═════ Extracted information

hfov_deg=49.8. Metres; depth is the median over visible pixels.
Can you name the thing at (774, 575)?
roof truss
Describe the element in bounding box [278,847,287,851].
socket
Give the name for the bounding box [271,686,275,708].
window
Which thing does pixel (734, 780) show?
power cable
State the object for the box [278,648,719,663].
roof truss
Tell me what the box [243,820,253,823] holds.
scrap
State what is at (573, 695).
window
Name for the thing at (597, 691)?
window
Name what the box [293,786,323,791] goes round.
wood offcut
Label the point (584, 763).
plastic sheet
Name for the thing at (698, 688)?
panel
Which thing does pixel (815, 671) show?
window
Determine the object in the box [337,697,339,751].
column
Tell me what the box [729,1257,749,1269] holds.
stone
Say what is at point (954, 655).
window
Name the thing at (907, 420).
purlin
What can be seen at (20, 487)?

══════════
═════ Extracted information

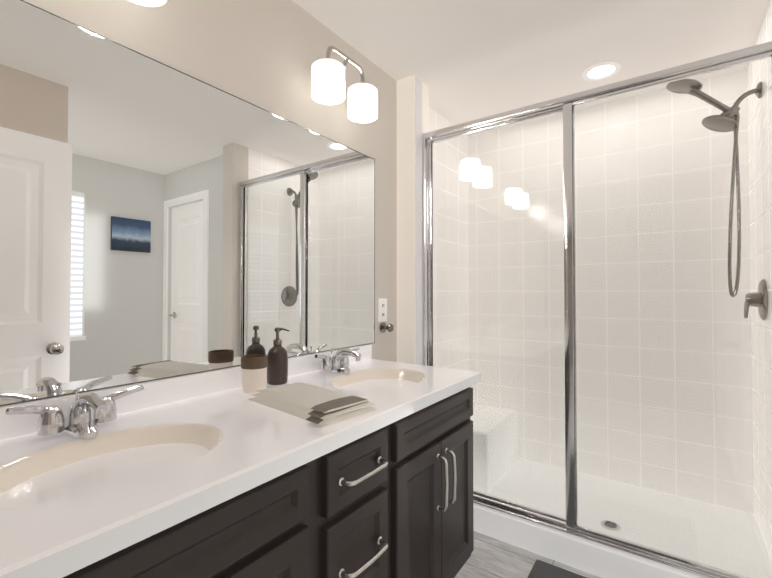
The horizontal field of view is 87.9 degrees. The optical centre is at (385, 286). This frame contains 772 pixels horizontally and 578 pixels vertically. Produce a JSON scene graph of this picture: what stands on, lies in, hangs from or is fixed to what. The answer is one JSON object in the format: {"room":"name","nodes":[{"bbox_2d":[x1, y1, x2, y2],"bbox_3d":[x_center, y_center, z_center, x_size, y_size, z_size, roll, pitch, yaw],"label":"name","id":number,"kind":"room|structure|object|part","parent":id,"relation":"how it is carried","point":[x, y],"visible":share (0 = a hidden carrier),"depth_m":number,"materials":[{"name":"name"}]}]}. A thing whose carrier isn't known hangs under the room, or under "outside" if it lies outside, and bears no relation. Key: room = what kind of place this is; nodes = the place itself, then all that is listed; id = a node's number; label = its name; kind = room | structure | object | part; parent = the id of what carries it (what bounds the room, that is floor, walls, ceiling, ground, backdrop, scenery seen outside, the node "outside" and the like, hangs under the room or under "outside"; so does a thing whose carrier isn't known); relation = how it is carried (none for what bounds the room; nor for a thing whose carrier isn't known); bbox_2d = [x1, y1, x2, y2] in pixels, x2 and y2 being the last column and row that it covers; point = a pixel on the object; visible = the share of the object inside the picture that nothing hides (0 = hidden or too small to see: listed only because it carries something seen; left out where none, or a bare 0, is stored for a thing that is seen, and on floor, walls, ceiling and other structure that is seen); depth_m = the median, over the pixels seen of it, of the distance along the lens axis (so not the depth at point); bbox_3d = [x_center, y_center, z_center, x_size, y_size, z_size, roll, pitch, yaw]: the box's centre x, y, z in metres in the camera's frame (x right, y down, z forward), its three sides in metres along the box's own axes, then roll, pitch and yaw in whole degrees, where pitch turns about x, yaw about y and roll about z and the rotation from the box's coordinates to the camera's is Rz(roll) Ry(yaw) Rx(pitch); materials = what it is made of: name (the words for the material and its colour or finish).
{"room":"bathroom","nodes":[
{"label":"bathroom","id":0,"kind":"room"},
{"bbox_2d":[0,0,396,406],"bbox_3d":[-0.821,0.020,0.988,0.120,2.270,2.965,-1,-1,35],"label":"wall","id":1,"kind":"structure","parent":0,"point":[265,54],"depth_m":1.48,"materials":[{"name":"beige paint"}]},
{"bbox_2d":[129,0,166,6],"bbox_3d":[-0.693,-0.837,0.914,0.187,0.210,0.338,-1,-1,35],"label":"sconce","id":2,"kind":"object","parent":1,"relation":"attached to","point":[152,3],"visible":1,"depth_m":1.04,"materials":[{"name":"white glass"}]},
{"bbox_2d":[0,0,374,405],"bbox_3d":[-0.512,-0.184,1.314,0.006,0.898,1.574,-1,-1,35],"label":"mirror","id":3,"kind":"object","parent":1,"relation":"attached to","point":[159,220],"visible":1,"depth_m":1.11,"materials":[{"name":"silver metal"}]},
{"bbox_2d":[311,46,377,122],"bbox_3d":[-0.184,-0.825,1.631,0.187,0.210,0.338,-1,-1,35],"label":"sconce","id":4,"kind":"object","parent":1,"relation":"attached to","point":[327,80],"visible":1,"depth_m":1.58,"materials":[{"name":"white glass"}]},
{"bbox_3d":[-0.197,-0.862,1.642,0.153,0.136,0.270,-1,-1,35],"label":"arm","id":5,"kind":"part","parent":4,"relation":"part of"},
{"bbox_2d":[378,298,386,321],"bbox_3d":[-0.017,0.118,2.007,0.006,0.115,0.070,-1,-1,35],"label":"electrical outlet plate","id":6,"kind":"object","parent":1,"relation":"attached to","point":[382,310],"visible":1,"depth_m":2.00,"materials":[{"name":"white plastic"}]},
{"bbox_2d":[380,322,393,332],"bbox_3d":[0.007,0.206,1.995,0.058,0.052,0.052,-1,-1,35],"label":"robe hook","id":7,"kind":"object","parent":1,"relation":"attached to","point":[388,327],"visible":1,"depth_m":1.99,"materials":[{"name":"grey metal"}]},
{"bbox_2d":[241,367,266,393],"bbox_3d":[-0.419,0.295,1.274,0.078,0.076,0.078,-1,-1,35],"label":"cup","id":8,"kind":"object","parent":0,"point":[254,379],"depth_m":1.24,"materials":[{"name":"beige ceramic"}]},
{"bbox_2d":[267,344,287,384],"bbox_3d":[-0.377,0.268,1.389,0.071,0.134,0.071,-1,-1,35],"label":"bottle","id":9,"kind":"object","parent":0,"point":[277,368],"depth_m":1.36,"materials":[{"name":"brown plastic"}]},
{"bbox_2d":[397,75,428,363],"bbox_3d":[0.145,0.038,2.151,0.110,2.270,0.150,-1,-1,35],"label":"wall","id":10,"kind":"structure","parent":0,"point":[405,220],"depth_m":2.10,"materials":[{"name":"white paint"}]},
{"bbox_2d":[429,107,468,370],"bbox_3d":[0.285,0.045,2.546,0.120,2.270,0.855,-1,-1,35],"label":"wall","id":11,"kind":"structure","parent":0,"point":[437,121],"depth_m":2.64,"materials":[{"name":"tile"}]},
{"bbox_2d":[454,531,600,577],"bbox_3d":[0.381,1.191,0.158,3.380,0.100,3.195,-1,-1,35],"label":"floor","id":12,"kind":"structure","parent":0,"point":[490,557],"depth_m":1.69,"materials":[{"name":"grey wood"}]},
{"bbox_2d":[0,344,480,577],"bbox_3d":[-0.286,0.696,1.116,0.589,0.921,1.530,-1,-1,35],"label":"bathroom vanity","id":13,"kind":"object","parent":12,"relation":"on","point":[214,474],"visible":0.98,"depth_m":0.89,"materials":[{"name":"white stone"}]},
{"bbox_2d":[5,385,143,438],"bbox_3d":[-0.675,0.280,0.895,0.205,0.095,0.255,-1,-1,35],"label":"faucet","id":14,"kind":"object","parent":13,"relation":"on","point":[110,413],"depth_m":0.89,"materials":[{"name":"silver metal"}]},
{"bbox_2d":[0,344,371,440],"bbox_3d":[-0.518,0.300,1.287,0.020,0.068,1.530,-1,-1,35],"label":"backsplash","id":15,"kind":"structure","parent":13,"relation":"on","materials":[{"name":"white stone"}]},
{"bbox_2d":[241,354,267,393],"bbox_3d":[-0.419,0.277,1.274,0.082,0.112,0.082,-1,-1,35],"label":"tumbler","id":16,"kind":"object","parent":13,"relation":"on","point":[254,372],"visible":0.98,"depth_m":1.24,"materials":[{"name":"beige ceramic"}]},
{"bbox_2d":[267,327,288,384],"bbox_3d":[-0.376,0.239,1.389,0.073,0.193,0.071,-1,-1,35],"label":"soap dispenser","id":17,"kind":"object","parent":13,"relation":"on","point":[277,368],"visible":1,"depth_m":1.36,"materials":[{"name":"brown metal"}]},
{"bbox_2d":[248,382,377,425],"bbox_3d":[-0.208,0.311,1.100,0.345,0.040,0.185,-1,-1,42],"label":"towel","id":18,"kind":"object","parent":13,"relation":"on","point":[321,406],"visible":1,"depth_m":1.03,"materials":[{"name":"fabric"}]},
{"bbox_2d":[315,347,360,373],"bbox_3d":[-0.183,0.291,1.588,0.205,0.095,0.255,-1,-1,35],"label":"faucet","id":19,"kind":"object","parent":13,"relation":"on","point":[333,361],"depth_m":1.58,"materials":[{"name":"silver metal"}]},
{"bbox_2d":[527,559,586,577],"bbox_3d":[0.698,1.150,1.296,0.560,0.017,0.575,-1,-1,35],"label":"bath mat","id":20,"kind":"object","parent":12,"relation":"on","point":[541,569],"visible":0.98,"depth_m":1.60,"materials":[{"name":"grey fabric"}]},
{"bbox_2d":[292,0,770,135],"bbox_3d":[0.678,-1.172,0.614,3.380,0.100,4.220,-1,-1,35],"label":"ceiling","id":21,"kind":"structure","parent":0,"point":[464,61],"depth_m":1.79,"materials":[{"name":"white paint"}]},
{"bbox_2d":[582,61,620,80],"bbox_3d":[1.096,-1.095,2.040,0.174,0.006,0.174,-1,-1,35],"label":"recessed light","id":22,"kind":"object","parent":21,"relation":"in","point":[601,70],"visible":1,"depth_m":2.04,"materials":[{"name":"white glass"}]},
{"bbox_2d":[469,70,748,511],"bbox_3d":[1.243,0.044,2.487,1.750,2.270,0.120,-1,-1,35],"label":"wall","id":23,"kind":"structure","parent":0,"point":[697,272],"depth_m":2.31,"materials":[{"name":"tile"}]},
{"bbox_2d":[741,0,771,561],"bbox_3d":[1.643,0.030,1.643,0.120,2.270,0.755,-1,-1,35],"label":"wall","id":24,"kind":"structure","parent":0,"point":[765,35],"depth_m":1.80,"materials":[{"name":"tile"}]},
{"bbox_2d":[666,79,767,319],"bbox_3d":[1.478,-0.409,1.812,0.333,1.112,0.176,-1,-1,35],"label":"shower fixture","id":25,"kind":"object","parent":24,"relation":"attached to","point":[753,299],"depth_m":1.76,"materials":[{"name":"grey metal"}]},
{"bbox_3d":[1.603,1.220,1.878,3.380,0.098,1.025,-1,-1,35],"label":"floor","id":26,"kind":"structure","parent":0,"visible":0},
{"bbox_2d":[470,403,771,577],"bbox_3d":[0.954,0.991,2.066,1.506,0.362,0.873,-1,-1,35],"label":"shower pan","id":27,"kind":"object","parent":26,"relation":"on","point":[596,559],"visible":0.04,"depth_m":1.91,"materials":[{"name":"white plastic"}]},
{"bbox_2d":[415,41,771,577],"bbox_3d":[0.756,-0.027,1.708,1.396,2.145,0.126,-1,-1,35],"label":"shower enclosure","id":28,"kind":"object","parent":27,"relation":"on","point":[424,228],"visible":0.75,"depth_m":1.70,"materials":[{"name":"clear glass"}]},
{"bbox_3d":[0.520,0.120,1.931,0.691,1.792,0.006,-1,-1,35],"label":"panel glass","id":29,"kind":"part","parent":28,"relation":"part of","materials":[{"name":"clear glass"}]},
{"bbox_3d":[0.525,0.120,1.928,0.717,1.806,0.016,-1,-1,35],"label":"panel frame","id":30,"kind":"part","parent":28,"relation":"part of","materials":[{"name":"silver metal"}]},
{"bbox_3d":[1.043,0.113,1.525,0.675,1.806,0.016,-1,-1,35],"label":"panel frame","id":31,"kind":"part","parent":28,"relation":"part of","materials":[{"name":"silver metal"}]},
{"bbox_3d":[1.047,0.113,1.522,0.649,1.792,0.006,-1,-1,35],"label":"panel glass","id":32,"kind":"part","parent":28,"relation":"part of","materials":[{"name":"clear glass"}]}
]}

══════════

To do => Retype only the stretch of lines above starting at the one with "Name for the thing at (597, 691)?" and stopping at the one with "What can be seen at (20, 487)?", exactly as written, with both kept.

The completed task =>
Name for the thing at (597, 691)?
window
Name what the box [293,786,323,791] goes round.
wood offcut
Label the point (584, 763).
plastic sheet
Name for the thing at (698, 688)?
panel
Which thing does pixel (815, 671) show?
window
Determine the object in the box [337,697,339,751].
column
Tell me what the box [729,1257,749,1269] holds.
stone
Say what is at point (954, 655).
window
Name the thing at (907, 420).
purlin
What can be seen at (20, 487)?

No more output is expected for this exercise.